2023年8月 大事なわたしの夏を犠牲に整形した。今までの生ぬるいプロテーゼ入れるとかじゃなくて顔面の骨をガッツリ切った。生きてきた最大のコンプレックスを処理してやった。ずっとこれだけは治さないと死ねないと思うほどに、思い続けてきた。Xデー前日は眠ることが出来なくて、麻酔から目覚めた苦痛を想像しては冷や汗。そんなに怖い思いをしながらも私の足は軽やかに弾みながらクリニックへと向かう。手術室のベットに横たわると体が鉛みたいに強張り、「怖い」と声を出せないほどに緊張していた。リラックスを忘れた右手は側にいた看護師さんの袖をこれ以上ない圧力で握り、笑気麻酔を当てられた瞬間に床に落ちた。生まれた時、奇形児レベルの出っ歯で嫌な思いをたくさんしてきた。口を閉じようとする時、ご飯を食べる時、話をする時、全ての口の動きに思念が付きまとう。

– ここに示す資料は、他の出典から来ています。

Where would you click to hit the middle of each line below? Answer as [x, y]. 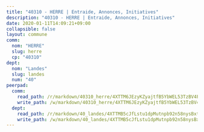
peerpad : [17, 86]
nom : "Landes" [29, 68]
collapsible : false [31, 29]
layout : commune [27, 35]
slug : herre [27, 52]
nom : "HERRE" [28, 46]
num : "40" [24, 80]
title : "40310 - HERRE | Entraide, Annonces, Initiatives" [83, 12]

ただ突出してるだけなのにジンジン疼いて怪我してるみたいに意識させられる。だからこれだけは殺さないといけないと思い続けていた。
麻酔、スキップから目が覚める。第一感超激痛。起きて何回も何回も何回も死にたいって思った。息できない前がうまく見えない痛みで寝られない。不安不安不安不安、パンパンの顔を見ながら完成系が上手くイメージできない。DT6ヶ月目、第二感不明。かわいくなったのか本当によくわからない。「やってよかった?」というクエッションに胸を張って「はい。」とは言えない。それでも終わったらから言えることがたくさんたくさーんある。
ひとつは、意外と思ってたより自由だったのかもってこと。呪いみたいなものだった、強迫的な観念に支配されてた。高校生の頃を思い出した。移動教室も一緒に行くような友達が髪型を変えて登校した。みんな、彼女をかわいいってチヤホヤして騒ぎ立てた。そういえばあの子クラスで一番可愛いんだった、忘れてた。私は素直に「かわいい」っていえなかった。その場の全ての光景がゲロ吐きそうなくらい違和感。素直に言えばいいのに、劣等感と自尊心が捏ねられて喉奥で詰まってしまう。その不安定さの正体を突き詰めたところで、彼女と並べられたかわいくない私の顔の価値へと帰還してしまう。
ふたつには、それでもまだ見た目に執着するってこと。なんて幼稚、でも可愛くないと心が湧かないんだもん。Twitterのタイムラインをみて可愛い子を見つけるたびにモチベーションと焦燥感がダンスする。私が過ごしてるこの1秒1秒にもっと世界が可愛くなってしまう。はやくしなきゃ、がんばらなきゃ、追いつかなきゃ、フォローして擬似的な自慰を繰り返す。自分がカービィだったら取り込んでモノにしちゃうのに、そんな感じでいいねを押しまくる。可愛くなった自分の姿妄想して大興奮。数日すると、最新のアルゴリズムを強く憎む。おすすめに出てくる顔整いみて鬱。整形しても無駄、毎回毎回基準が上がって満足しない。ありきたりな話、この繰り返し、私の毎日。
20XX年 整形済みのかわいいを売りにしてるインフルエンサーの〇〇ちゃんが亡くなった。「よかった。」とアンサーできない私にとって整形は魔法じゃないけど、明日もっと自分を愛せるかもしれないという救いではある。そんな心境の中聞いた彼女の凶報で絶望した。散々、女の子を可愛くして恋して勉強して仕事して悲しんで病んできたのに、メスの投入を繰り返してきたあの顔も、最後にはただの死体になるだけなんだ。私たちが守ってきた正義とか、結局天国か地獄か閻魔様が決めるんだと思うとしょうもない。なーんだ、この世界ってつまんないじゃん。